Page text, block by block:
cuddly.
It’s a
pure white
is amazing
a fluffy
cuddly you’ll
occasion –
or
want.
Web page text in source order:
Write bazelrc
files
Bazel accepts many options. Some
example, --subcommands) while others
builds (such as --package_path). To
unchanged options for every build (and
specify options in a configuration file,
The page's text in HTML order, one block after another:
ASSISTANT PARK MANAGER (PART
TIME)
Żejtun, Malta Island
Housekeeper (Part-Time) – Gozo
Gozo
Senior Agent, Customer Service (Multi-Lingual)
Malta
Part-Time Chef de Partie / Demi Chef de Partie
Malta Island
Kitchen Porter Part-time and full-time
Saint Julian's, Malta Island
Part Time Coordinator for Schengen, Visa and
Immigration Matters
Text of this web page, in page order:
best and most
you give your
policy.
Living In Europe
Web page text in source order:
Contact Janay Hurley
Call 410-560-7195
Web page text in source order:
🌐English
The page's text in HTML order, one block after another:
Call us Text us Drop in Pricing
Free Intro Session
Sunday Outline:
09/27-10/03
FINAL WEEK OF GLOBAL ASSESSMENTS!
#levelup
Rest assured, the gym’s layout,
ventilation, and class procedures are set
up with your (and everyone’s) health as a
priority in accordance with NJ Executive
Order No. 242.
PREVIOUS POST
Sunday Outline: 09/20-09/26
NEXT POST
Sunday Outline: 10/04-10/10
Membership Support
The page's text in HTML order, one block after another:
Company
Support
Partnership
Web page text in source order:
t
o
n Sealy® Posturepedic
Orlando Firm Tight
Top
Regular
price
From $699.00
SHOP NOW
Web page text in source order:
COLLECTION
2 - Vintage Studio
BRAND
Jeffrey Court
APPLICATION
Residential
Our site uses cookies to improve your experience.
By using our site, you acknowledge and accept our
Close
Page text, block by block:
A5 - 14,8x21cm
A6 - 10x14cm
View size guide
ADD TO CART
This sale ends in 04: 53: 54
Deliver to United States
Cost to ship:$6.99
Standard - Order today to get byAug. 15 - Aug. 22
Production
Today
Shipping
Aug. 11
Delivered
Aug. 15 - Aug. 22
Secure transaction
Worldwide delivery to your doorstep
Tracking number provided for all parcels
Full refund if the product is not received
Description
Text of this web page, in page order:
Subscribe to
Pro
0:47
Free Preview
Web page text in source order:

__Work request__.
You are asked to copy all of the entries above exactly.

__Answer to the exercise__.
Page text, block by block:
cuddly.
It’s a
pure white
is amazing
a fluffy
cuddly you’ll
occasion –
or
want.
Web page text in source order:
Write bazelrc
files
Bazel accepts many options. Some
example, --subcommands) while others
builds (such as --package_path). To
unchanged options for every build (and
specify options in a configuration file,
The page's text in HTML order, one block after another:
ASSISTANT PARK MANAGER (PART
TIME)
Żejtun, Malta Island
Housekeeper (Part-Time) – Gozo
Gozo
Senior Agent, Customer Service (Multi-Lingual)
Malta
Part-Time Chef de Partie / Demi Chef de Partie
Malta Island
Kitchen Porter Part-time and full-time
Saint Julian's, Malta Island
Part Time Coordinator for Schengen, Visa and
Immigration Matters
Text of this web page, in page order:
best and most
you give your
policy.
Living In Europe
Web page text in source order:
Contact Janay Hurley
Call 410-560-7195
Web page text in source order:
🌐English
The page's text in HTML order, one block after another:
Call us Text us Drop in Pricing
Free Intro Session
Sunday Outline:
09/27-10/03
FINAL WEEK OF GLOBAL ASSESSMENTS!
#levelup
Rest assured, the gym’s layout,
ventilation, and class procedures are set
up with your (and everyone’s) health as a
priority in accordance with NJ Executive
Order No. 242.
PREVIOUS POST
Sunday Outline: 09/20-09/26
NEXT POST
Sunday Outline: 10/04-10/10
Membership Support
The page's text in HTML order, one block after another:
Company
Support
Partnership
Web page text in source order:
t
o
n Sealy® Posturepedic
Orlando Firm Tight
Top
Regular
price
From $699.00
SHOP NOW
Web page text in source order:
COLLECTION
2 - Vintage Studio
BRAND
Jeffrey Court
APPLICATION
Residential
Our site uses cookies to improve your experience.
By using our site, you acknowledge and accept our
Close
Page text, block by block:
A5 - 14,8x21cm
A6 - 10x14cm
View size guide
ADD TO CART
This sale ends in 04: 53: 54
Deliver to United States
Cost to ship:$6.99
Standard - Order today to get byAug. 15 - Aug. 22
Production
Today
Shipping
Aug. 11
Delivered
Aug. 15 - Aug. 22
Secure transaction
Worldwide delivery to your doorstep
Tracking number provided for all parcels
Full refund if the product is not received
Description
Text of this web page, in page order:
Subscribe to
Pro
0:47
Free Preview
Web page text in source order:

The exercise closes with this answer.